━━━━━ MATERIAL FOR THIS TASK
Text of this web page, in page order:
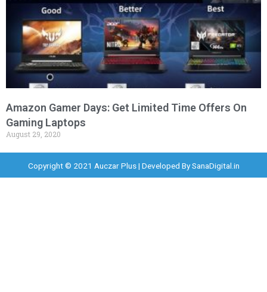
Amazon Gamer Days: Get Limited Time Offers On
Gaming Laptops
August 29, 2020
Copyright © 2021 Auczar Plus | Developed BySanaDigital.in
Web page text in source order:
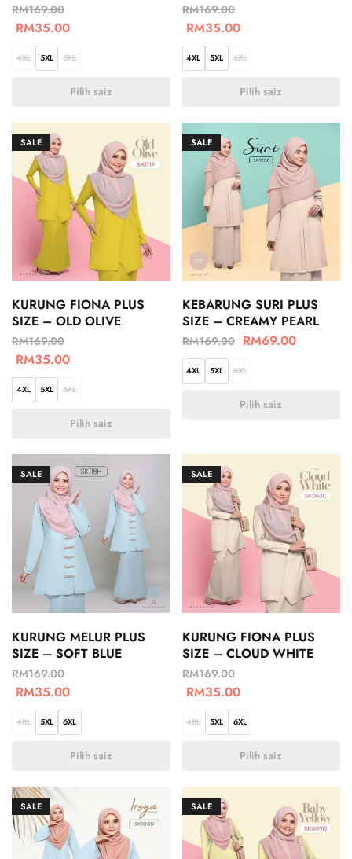
RM169.00
RM35.00
4XL 5XL 6XL
Pilih saiz
RM169.00
RM35.00
4XL 5XL 6XL
Pilih saiz
SALE
KURUNG FIONA PLUS
SIZE – OLD OLIVE
RM169.00
RM35.00
4XL 5XL 6XL
Pilih saiz
SALE
KEBARUNG SURI PLUS
SIZE – CREAMY PEARL
RM169.00 RM69.00
4XL 5XL 6XL
Pilih saiz
SALE
KURUNG MELUR PLUS
SIZE – SOFT BLUE
RM169.00
RM35.00
4XL 5XL 6XL
Pilih saiz
SALE
KURUNG FIONA PLUS
SIZE – CLOUD WHITE
RM169.00
RM35.00
4XL 5XL 6XL
Pilih saiz
SALE SALE
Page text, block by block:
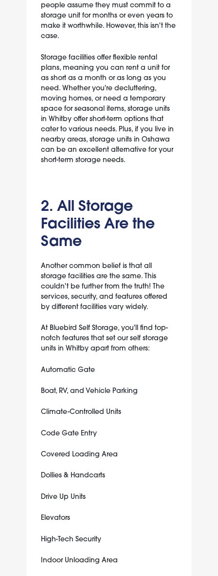
people assume they must commit to a
storage unit for months or even years to
make it worthwhile. However, this isn't the
case.
Storage facilities offer flexible rental
plans, meaning you can rent a unit for
as short as a month or as long as you
need. Whether you're decluttering,
moving homes, or need a temporary
space for seasonal items, storage units
in Whitby offer short-term options that
cater to various needs. Plus, if you live in
nearby areas, storage units in Oshawa
can be an excellent alternative for your
short-term storage needs.
2. All Storage
Facilities Are the
Same
Another common belief is that all
storage facilities are the same. This
couldn't be further from the truth! The
services, security, and features offered
by different facilities vary widely.
At Bluebird Self Storage, you'll find top-
notch features that set our self storage
units in Whitby apart from others:
Automatic Gate
Boat, RV, and Vehicle Parking
Climate-Controlled Units
Code Gate Entry
Covered Loading Area
Dollies & Handcarts
Drive Up Units
Elevators
High-Tech Security
Indoor Unloading Area
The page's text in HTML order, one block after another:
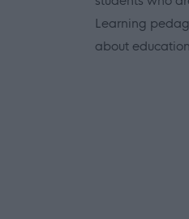
Learning
about
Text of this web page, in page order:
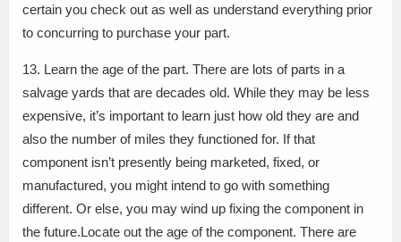
certain you check out as well as understand everything prior
to concurring to purchase your part.
13. Learn the age of the part. There are lots of parts in a
salvage yards that are decades old. While they may be less
expensive, it’s important to learn just how old they are and
also the number of miles they functioned for. If that
component isn’t presently being marketed, fixed, or
manufactured, you might intend to go with something
different. Or else, you may wind up fixing the component in
the future.Locate out the age of the component. There are
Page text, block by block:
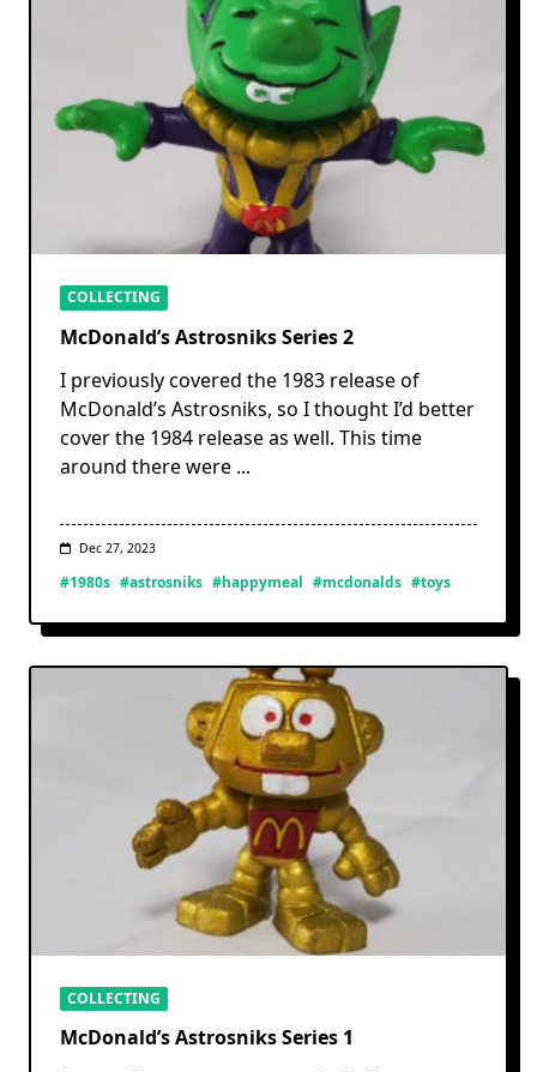
COLLECTING
McDonald’s Astrosniks Series 2
I previously covered the 1983 release of
McDonald’s Astrosniks, so I thought I’d better
cover the 1984 release as well. This time
around there were ...
Dec 27, 2023
#1980s #astrosniks #happymeal #mcdonalds #toys
COLLECTING
McDonald’s Astrosniks Series 1
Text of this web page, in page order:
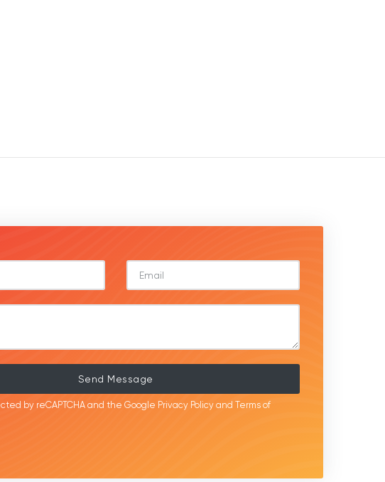
Send Message
by reCAPTCHA and the Google Privacy Policy and Terms of
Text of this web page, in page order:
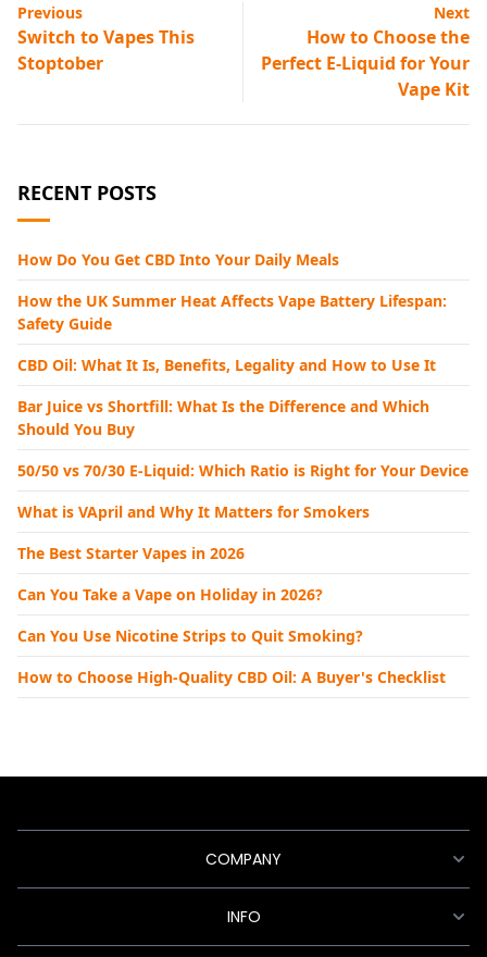
Previous
Switch to Vapes This
Stoptober
Next
How to Choose the
Perfect E-Liquid for Your
Vape Kit
RECENT POSTS
How Do You Get CBD Into Your Daily Meals
How the UK Summer Heat Affects Vape Battery Lifespan:
Safety Guide
CBD Oil: What It Is, Benefits, Legality and How to Use It
Bar Juice vs Shortfill: What Is the Difference and Which
Should You Buy
50/50 vs 70/30 E-Liquid: Which Ratio is Right for Your Device
What is VApril and Why It Matters for Smokers
The Best Starter Vapes in 2026
Can You Take a Vape on Holiday in 2026?
Can You Use Nicotine Strips to Quit Smoking?
How to Choose High-Quality CBD Oil: A Buyer's Checklist
COMPANY
INFO
━━━━━━━━━━
From the lines above, copy those that contain the word "needs".

RESULT OF THIS EXERCISE:
cater to various needs. Plus, if you live in
short-term storage needs.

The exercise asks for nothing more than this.